This is Mr. Jenkins’ second habeas petition, as he previously filed a habeas petition in 1985. That does not mean that the present petition necessarily is second or successive, however, as it is “well settled” that the phrase “second or successive” “does not simply ‘refe[r] to all § 2254 applications filed second or successively in time[.]’” Magwood v. Patterson, 561 U.S. 320, 332 (2010) (quoting Panetti v. Quarterman, 551 U.S. 930, 944 (2007)). Rather, “the Supreme Court has carved out three circumstances when a petition is second in time but isn’t ‘second or successive.’” In re Hill, 81 F.4th 560, 568 (6th Cir. 2023) (en banc). “First, when a second petition raises a claim that challenges a new state-court judgment—that is, not the one challenged in the first petition—the petition is not ‘second or successive.’” Id. (citing Magwood, 561 U.S. at 339).

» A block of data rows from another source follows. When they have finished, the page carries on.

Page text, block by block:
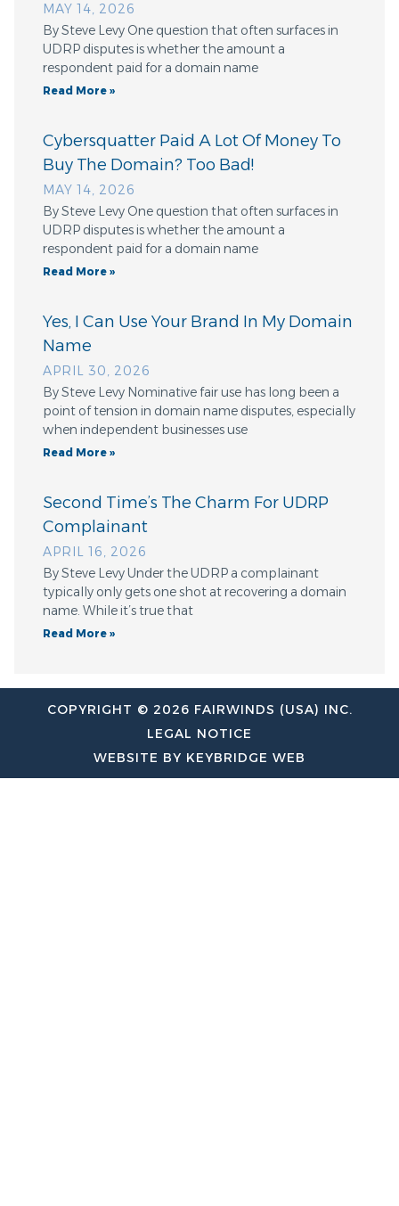
MAY 14, 2026
By Steve Levy One question that often surfaces in
UDRP disputes is whether the amount a
respondent paid for a domain name
Read More »
Cybersquatter Paid A Lot Of Money To
Buy The Domain? Too Bad!
MAY 14, 2026
By Steve Levy One question that often surfaces in
UDRP disputes is whether the amount a
respondent paid for a domain name
Read More »
Yes, I Can Use Your Brand In My Domain
Name
APRIL 30, 2026
By Steve Levy Nominative fair use has long been a
point of tension in domain name disputes, especially
when independent businesses use
Read More »
Second Time’s The Charm For UDRP
Complainant
APRIL 16, 2026
By Steve Levy Under the UDRP a complainant
typically only gets one shot at recovering a domain
name. While it’s true that
Read More »
COPYRIGHT © 2026 FAIRWINDS (USA) INC.
LEGAL NOTICE
WEBSITE BY KEYBRIDGE WEB
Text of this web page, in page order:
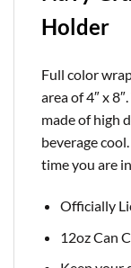
Holder
Full color
area of 4″ x
made of high
beverage
time you are
Officially
12oz Can
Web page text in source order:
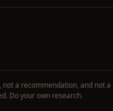
a recommendation, and not a
Do your own research.
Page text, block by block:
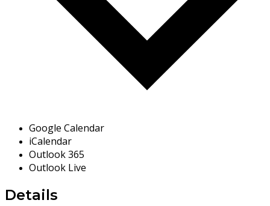
Google Calendar
iCalendar
Outlook 365
Outlook Live
Details
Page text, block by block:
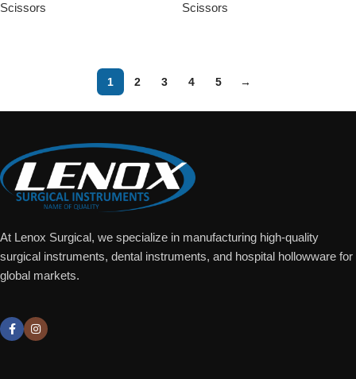
Scissors Scissors
1 2 3 4 5 →
At Lenox Surgical, we specialize in manufacturing high-quality
surgical instruments, dental instruments, and hospital hollowware for
global markets.
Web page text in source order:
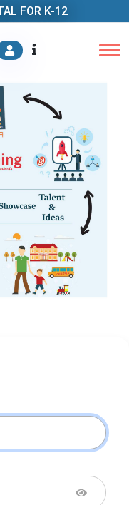
FOR K-12
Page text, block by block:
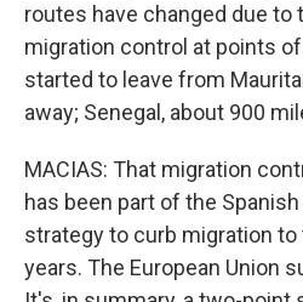
routes have changed due to
migration control at points
started to leave from
away; Senegal, about 900
MACIAS: That migration
has been part of the
strategy to curb migration
years. The European Union
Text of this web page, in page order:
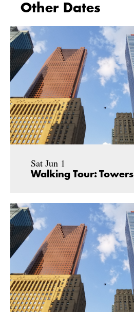
Other Dates
Sat Jun 1
Walking Tour: Towers
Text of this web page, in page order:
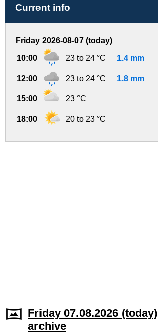
Current info
Friday 2026-08-07 (today)
10:00 23 to 24 °C 1.4 mm
12:00 23 to 24 °C 1.8 mm
15:00 23 °C
18:00 20 to 23 °C
Friday 07.08.2026 (today)
archive
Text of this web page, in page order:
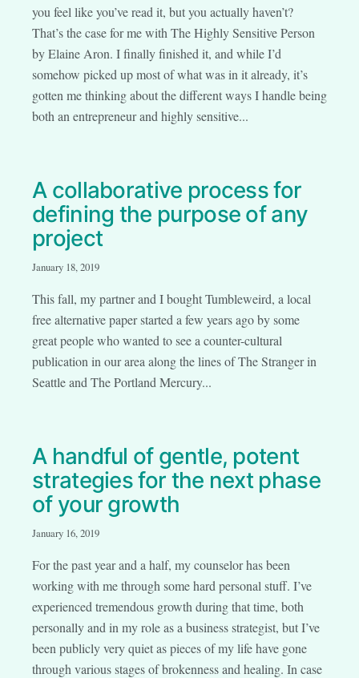
you feel like you’ve read it, but you actually haven’t?
That’s the case for me with The Highly Sensitive Person
by Elaine Aron. I finally finished it, and while I’d
somehow picked up most of what was in it already, it’s
gotten me thinking about the different ways I handle being
both an entrepreneur and highly sensitive...
A collaborative process for
defining the purpose of any
project
January 18, 2019
This fall, my partner and I bought Tumbleweird, a local
free alternative paper started a few years ago by some
great people who wanted to see a counter-cultural
publication in our area along the lines of The Stranger in
Seattle and The Portland Mercury...
A handful of gentle, potent
strategies for the next phase
of your growth
January 16, 2019
For the past year and a half, my counselor has been
working with me through some hard personal stuff. I’ve
experienced tremendous growth during that time, both
personally and in my role as a business strategist, but I’ve
been publicly very quiet as pieces of my life have gone
through various stages of brokenness and healing. In case

“Second, a second petition containing a claim—whether presented or not in the first petition—that would have been unripe at the time of the filing of the first petition is not ‘second or successive.’” Id. (citing Panetti, 551 U.S. at 943-45). “Third, when a second petition contains a claim that, though raised in the first petition, was unexhausted at that time and not decided on the merits, the petition is not ‘second or successive.’” Id. at 568-69 (citing Slack v. McDaniel, 529 U.S. 473, 486- 87 (2000)). “And when a ‘numerically second petition’ is not ‘second or successive,’ it isn’t ‘subject to the restrictions of 28 U.S.C. § 2244(b).’” Id. at 568 (quoting In re Bowen, 436 F.3d 699, 705-06 (6th Cir. 2006)). In Hill, the Sixth Circuit set forth a series of steps that a court should follow to determine whether a petition is second or successive. First, a court should ask if “the second petition [is] challenging a new judgment or an old judgment[.]” Hill, 81 F.4th at 569. “If it’s a new judgment, then the petition is not ‘second or successive,’ and [the court] turn[s] to the merits of the petition.” Id. If the petition involves an old judgment, the courts asks whether “the claim presented is an old claim or a new claim[.]” Id. “If it’s an old claim—that is, one that was presented in the first petition—then it’s a ‘second or successive’ petition that must be dismissed under § 2244(b)(1).”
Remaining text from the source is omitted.